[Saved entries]
------------------------------------
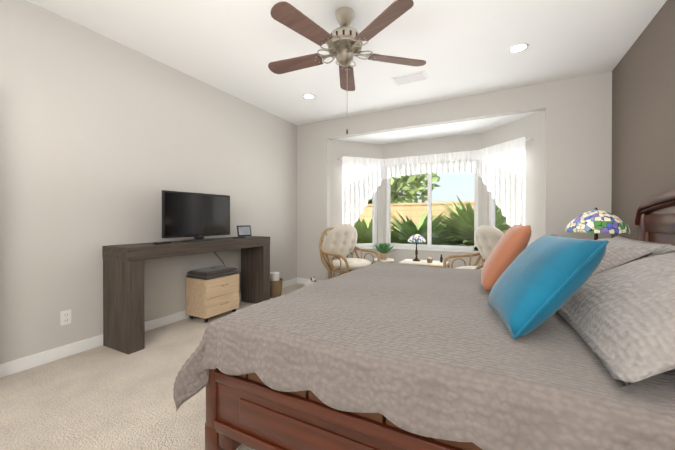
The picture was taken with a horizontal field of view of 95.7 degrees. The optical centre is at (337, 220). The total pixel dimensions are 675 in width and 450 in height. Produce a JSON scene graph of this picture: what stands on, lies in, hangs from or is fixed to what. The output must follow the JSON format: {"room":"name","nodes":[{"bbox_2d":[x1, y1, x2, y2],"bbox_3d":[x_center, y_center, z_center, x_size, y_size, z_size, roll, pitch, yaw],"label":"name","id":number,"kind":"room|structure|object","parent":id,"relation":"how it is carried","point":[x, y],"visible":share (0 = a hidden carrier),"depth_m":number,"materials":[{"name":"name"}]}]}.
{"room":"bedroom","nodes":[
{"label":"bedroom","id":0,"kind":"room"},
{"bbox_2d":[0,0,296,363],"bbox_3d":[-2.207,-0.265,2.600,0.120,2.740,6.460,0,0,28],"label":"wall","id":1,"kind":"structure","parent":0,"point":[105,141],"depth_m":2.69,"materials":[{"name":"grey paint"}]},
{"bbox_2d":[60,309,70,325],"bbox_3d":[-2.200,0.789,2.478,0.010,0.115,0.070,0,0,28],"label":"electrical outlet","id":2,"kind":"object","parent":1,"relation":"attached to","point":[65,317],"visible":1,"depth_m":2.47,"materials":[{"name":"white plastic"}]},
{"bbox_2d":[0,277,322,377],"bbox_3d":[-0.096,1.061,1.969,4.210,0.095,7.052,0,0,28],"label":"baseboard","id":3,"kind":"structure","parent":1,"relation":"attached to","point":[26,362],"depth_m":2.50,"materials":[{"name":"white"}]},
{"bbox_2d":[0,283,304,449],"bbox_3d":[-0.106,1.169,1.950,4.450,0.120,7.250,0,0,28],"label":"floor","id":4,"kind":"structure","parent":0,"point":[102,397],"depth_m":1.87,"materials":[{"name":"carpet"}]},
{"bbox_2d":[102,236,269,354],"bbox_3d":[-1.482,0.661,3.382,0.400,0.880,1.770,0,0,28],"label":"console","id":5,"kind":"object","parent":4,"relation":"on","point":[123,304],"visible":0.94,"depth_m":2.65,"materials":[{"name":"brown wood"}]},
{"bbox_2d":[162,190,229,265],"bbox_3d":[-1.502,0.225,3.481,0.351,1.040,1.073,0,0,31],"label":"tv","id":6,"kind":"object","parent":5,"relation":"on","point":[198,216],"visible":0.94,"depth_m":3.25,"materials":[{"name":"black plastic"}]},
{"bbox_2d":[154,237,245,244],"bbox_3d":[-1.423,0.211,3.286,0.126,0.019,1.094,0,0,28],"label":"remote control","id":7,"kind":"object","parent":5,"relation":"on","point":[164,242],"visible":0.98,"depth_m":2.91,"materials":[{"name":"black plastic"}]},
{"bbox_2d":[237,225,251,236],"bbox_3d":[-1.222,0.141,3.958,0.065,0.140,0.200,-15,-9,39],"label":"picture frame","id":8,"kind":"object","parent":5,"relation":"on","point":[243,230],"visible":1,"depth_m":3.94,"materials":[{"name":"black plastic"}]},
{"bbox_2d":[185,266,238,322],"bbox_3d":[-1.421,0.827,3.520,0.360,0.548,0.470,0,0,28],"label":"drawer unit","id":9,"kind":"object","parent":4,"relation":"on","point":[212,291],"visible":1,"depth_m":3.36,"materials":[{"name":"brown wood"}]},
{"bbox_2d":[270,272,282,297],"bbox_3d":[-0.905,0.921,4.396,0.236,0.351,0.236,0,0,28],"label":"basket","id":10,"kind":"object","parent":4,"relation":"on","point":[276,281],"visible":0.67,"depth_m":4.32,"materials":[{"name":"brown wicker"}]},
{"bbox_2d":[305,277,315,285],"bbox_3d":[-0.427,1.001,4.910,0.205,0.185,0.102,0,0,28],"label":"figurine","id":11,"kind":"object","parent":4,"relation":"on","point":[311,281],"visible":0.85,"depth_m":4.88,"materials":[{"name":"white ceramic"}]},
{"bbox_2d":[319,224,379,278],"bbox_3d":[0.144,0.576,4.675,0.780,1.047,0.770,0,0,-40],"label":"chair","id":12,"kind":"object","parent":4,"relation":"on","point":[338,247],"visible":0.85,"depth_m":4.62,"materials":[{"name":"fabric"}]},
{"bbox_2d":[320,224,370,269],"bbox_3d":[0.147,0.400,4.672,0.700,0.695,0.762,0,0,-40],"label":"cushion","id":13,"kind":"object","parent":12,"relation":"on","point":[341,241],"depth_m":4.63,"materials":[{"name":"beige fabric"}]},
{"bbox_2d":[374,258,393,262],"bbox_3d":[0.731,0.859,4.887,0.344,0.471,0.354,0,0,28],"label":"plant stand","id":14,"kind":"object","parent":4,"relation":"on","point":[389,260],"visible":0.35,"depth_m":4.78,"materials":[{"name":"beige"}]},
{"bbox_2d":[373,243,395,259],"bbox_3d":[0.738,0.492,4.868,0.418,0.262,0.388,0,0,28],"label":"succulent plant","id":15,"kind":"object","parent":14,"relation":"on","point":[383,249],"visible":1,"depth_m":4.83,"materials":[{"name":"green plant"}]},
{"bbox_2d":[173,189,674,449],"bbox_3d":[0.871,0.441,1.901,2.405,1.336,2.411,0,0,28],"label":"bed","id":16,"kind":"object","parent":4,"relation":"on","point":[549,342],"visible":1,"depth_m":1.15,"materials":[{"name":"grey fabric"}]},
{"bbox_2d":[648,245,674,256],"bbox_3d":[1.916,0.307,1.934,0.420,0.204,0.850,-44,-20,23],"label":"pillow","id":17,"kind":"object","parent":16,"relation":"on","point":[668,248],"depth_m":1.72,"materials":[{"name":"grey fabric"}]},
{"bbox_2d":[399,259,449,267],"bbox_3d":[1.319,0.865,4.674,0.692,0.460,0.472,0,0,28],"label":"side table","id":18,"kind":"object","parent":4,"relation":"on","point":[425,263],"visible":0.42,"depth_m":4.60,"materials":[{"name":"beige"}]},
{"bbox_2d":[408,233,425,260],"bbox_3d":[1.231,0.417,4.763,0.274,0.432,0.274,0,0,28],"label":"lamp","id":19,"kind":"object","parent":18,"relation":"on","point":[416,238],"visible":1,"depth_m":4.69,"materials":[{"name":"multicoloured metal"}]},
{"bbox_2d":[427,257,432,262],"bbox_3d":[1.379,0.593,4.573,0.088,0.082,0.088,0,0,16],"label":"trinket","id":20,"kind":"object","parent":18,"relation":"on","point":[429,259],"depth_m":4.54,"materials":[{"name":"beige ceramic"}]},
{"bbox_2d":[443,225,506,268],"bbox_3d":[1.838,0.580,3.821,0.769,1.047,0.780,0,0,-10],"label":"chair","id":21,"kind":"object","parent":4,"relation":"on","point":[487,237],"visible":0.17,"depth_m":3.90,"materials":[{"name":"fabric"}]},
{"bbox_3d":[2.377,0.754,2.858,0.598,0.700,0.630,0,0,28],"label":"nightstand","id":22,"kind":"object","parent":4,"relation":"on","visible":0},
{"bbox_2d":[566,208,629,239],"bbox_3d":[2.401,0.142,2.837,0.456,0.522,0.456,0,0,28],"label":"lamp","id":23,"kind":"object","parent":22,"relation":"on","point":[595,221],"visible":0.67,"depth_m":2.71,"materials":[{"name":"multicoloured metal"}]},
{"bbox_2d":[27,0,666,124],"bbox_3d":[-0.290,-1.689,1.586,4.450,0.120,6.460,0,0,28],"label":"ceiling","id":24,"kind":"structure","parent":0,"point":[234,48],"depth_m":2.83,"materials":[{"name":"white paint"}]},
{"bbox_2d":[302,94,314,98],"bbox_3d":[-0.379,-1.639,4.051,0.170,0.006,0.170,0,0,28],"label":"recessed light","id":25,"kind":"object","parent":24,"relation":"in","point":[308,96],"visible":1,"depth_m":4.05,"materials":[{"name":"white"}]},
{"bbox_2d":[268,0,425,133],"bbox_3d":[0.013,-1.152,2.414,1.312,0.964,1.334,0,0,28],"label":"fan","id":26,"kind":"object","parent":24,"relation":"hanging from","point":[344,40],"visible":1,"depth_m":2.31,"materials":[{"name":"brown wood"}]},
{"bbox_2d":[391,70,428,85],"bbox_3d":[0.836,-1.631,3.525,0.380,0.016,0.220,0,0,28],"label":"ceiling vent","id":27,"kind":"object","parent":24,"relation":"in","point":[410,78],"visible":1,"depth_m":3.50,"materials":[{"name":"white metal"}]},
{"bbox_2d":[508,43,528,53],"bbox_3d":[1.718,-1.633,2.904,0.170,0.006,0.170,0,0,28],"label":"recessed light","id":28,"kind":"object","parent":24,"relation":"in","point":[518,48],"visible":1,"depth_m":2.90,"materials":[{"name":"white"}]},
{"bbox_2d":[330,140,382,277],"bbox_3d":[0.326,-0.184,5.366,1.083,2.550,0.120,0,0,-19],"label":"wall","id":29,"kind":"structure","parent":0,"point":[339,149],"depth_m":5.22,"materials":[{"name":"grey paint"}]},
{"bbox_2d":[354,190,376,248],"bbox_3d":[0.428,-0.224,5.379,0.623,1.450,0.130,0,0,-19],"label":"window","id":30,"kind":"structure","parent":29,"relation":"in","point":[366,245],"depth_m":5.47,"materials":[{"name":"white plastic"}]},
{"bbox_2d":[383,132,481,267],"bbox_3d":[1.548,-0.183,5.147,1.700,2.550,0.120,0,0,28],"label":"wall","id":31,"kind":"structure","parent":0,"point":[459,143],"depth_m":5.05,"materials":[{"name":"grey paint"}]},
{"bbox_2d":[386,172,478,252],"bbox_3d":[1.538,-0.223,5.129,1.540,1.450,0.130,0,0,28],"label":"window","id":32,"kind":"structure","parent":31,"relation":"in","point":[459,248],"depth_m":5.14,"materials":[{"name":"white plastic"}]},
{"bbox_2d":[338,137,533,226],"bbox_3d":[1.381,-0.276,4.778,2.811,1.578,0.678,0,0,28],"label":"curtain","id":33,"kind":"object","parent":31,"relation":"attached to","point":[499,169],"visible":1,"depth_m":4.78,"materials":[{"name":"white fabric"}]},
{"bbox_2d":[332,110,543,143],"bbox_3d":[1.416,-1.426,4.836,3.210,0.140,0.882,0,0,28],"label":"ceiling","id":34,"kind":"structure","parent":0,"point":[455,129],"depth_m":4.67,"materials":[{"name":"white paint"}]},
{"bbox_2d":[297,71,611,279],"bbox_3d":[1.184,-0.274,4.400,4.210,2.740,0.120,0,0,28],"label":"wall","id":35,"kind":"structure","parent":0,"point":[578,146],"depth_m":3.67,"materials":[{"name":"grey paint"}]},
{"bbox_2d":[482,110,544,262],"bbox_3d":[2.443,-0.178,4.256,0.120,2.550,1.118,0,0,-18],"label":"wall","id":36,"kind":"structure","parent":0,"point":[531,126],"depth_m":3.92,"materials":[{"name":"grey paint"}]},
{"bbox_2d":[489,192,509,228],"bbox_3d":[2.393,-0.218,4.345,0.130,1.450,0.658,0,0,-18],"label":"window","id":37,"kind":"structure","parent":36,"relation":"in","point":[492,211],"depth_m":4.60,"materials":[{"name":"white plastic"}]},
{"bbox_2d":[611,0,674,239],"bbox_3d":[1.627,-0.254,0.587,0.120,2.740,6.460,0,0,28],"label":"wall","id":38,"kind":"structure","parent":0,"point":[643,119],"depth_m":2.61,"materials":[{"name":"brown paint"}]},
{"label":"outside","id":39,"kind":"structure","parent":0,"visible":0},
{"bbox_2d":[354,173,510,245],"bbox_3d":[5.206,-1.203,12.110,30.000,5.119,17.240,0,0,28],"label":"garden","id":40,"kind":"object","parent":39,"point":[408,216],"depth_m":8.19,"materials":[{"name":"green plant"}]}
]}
------------------------------------
Pull out every line holding "bedroom" from the records above, and copy it.

{"room":"bedroom","nodes":[
{"label":"bedroom","id":0,"kind":"room"},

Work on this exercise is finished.